How do you taylor expand the function $F(x)={x\over \ln(x+1)}$ using standard results? (I know that WA offers the answer, but I want to know how to get it myself.) I know that $\ln(x+1)=x-{x^2\over 2}+{x^3\over 3}+…$ But I don't know how to take the reciprocal. In general, given a function $g(x)$ with a known Taylor series, how might I find $(g(x))^n$, for some $n\in \mathbb Q$?

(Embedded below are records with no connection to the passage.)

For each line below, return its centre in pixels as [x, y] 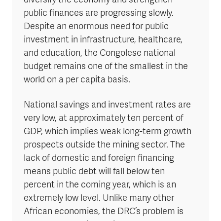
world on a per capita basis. [77, 80]
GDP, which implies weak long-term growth [108, 132]
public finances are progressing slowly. [99, 13]
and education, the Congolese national [100, 53]
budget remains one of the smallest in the [106, 67]
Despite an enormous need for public [96, 27]
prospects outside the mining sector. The [104, 145]
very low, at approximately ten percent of [104, 118]
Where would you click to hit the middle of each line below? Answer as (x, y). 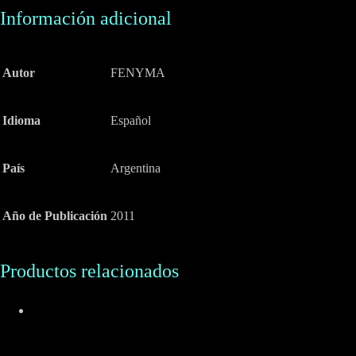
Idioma (21, 121)
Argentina (135, 168)
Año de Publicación (55, 216)
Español (131, 121)
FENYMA (138, 73)
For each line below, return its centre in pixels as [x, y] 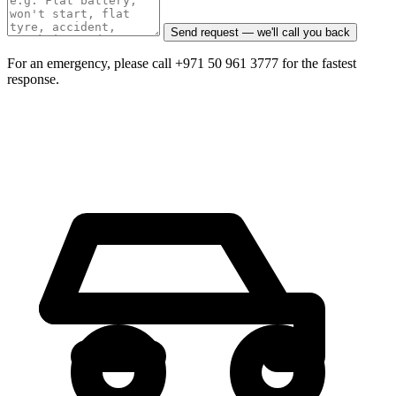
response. [33, 80]
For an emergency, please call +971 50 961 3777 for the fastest [182, 64]
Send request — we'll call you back [260, 33]
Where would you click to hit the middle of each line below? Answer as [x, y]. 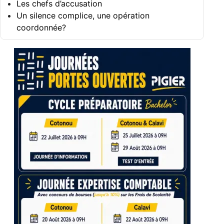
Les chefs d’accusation [59, 7]
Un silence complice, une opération [83, 19]
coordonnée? [41, 31]
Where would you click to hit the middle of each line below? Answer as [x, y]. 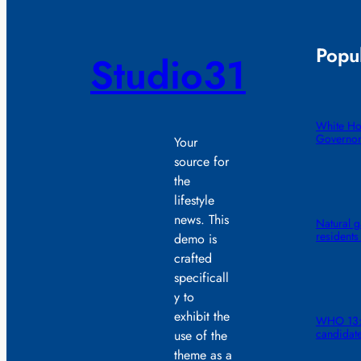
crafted [193, 259]
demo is [195, 239]
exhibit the [202, 317]
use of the [201, 336]
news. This [201, 220]
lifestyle [194, 201]
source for [201, 162]
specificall [201, 278]
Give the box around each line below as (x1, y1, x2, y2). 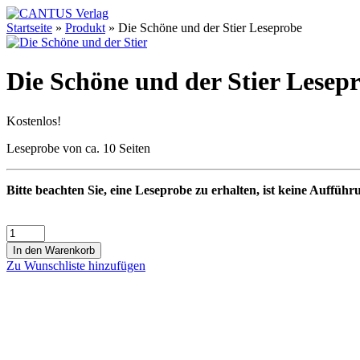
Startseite (6, 21, 52, 35)
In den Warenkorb (13, 243, 95, 256)
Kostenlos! (6, 113, 61, 128)
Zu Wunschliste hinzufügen (6, 258, 145, 272)
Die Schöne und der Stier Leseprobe (118, 21, 302, 35)
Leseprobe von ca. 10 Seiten (6, 141, 150, 155)
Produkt (65, 21, 105, 35)
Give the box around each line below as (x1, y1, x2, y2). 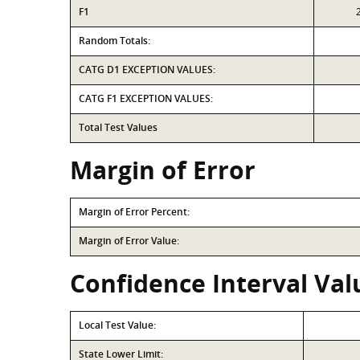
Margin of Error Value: (79, 234, 179, 247)
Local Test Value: (79, 318, 156, 332)
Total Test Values (79, 121, 157, 134)
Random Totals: (79, 34, 150, 47)
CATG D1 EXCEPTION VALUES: (79, 63, 215, 76)
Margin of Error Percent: (79, 205, 190, 219)
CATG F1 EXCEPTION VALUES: (79, 92, 213, 105)
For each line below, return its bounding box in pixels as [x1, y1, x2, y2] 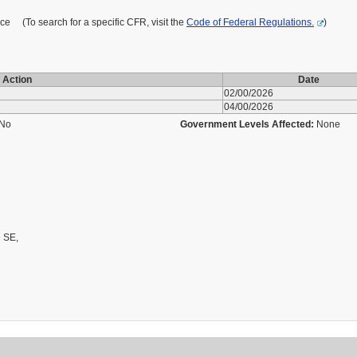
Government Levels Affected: [180, 119, 314, 130]
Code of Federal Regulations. [186, 17, 314, 28]
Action [2, 74, 32, 85]
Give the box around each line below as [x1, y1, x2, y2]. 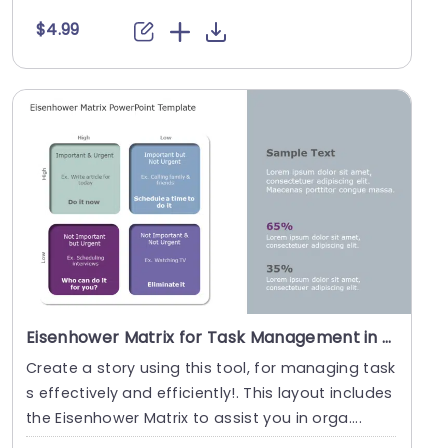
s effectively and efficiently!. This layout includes [26, 383, 393, 404]
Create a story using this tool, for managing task [26, 358, 396, 379]
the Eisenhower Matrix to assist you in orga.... [26, 408, 363, 429]
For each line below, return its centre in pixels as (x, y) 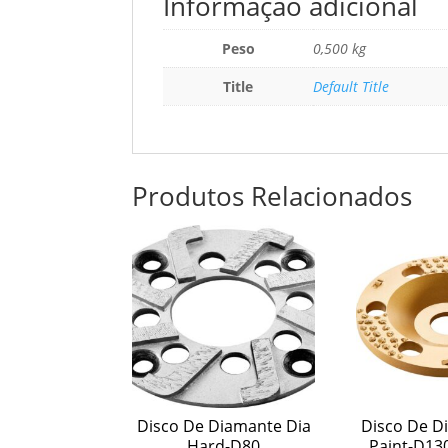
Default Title (351, 87)
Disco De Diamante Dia (223, 426)
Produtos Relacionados (272, 196)
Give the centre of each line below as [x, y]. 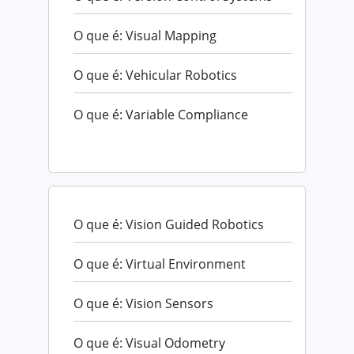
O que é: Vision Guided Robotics [169, 224]
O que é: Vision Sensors [143, 303]
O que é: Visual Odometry [149, 343]
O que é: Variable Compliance [161, 114]
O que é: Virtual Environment [160, 264]
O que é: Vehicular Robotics [155, 75]
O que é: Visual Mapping [145, 35]
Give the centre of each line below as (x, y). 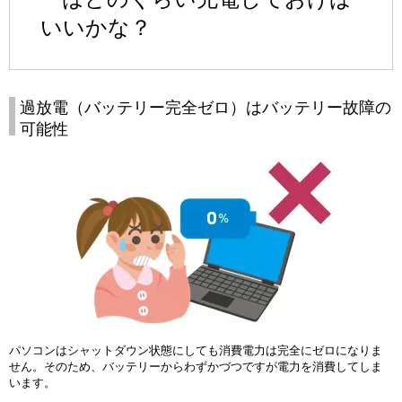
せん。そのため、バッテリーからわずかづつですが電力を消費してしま (196, 367)
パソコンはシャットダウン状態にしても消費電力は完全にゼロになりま (196, 351)
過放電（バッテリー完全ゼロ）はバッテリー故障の (205, 108)
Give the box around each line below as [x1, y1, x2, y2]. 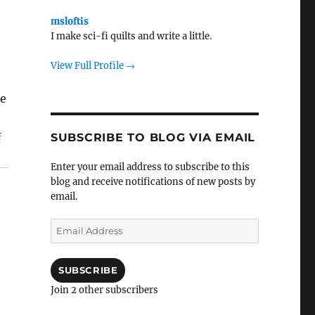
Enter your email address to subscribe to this [50, 160, 250, 173]
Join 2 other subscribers [50, 283, 158, 296]
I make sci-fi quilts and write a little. [50, 30, 212, 42]
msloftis [50, 15, 89, 27]
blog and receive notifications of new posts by [50, 175, 255, 188]
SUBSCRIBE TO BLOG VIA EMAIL [50, 130, 256, 144]
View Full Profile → [50, 59, 135, 72]
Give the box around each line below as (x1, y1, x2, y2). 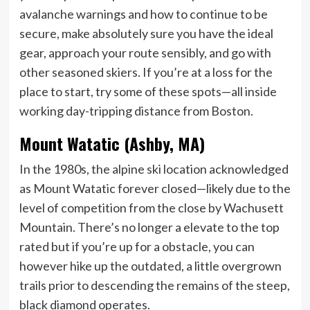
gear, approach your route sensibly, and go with (19, 44, 271, 60)
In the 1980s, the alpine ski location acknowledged (19, 161, 289, 176)
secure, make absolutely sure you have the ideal (19, 25, 273, 41)
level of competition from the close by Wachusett (19, 199, 284, 215)
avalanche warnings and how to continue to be (19, 6, 268, 21)
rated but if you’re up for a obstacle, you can (19, 238, 255, 254)
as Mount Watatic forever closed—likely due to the (19, 180, 291, 196)
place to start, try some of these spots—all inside (19, 83, 277, 99)
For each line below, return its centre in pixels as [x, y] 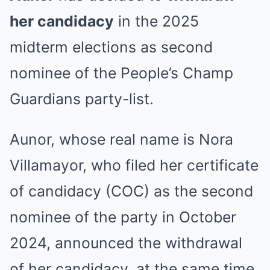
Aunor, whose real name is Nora [121, 140]
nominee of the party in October [123, 217]
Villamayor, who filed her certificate [134, 165]
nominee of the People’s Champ [121, 73]
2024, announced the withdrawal [126, 243]
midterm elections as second [111, 47]
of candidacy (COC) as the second [131, 191]
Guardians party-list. [82, 99]
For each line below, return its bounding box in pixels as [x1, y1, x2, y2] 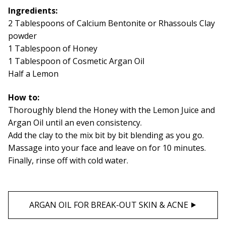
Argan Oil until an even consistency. [8, 117, 142, 129]
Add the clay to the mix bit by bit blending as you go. [8, 130, 204, 141]
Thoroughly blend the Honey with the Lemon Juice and [8, 104, 215, 116]
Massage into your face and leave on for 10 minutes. [8, 142, 206, 154]
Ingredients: [8, 5, 58, 16]
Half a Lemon [8, 68, 59, 79]
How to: [8, 92, 39, 103]
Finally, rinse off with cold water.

Also, how might I evaluate expressions like $\ln(1+g(x))$ where I know the Taylor expansion of $g(x)$ (and $\ln x$). How do I combine them?
Thank you.
Best Answer
You have
$$F(x)=\frac{x}{\sum_{n\ge 1}\frac{(-1)^{n+1}}nx^n}=\frac1{\sum_{n\ge 0}{\frac{(-1)^n}{n+1}}x^n}=\frac1{1-\frac{x}2+\frac{x^2}3-+\dots}\;.$$
Suppose that $F(x)=\sum\limits_{n\ge 0}a_nx^n$; then you want
$$1=\left(1-\frac{x}2+\frac{x^2}3-+\dots\right)\left(a_0+a_1x+a_2x^2+\dots\right)\;.$$
Multiply out and equate coefficients:
$$\begin{align*} 1&=a_0\,;\\ 0&=a_1-\frac{a_0}2=a_1-\frac12,\text{ so }a_1=\frac12\,;\\ 0&=a_2-\frac{a_1}2+\frac{a_0}3=a_2-\frac14+\frac13=a_2+\frac1{12},\text{ so }a_2=-\frac1{12}\,; \end{align*}$$
and so on. In general $$a_n=\frac{a_{n-1}}2-\frac{a_{n-2}}3+\dots+(-1)^{n+1}\frac{a_0}{n+1}$$ for $n>0$, so
$$\begin{align*}&a_3=-\frac1{24}-\frac16+\frac14=\frac1{24}\;,\\ &a_4=\frac1{48}+\frac1{36}+\frac18-\frac15=-\frac{19}{720}\;,\\ &a_5=-\frac{19}{1440}-\frac1{72}+\frac1{48}-\frac1{10}+\frac16=\frac{29}{480}\;, \end{align*}$$
and if there’s a pattern, it isn’t an obvious one, but you can get as good an approximation as you want in relatively straightforward fashion;
$$F(x)=1+\frac{x}2-\frac{x^2}{12}+\frac{x^3}{24}-\frac{17x^4}{720}+\frac{29x^5}{480}+\dots$$
already gives two or three decimal places over much of the interval of convergence.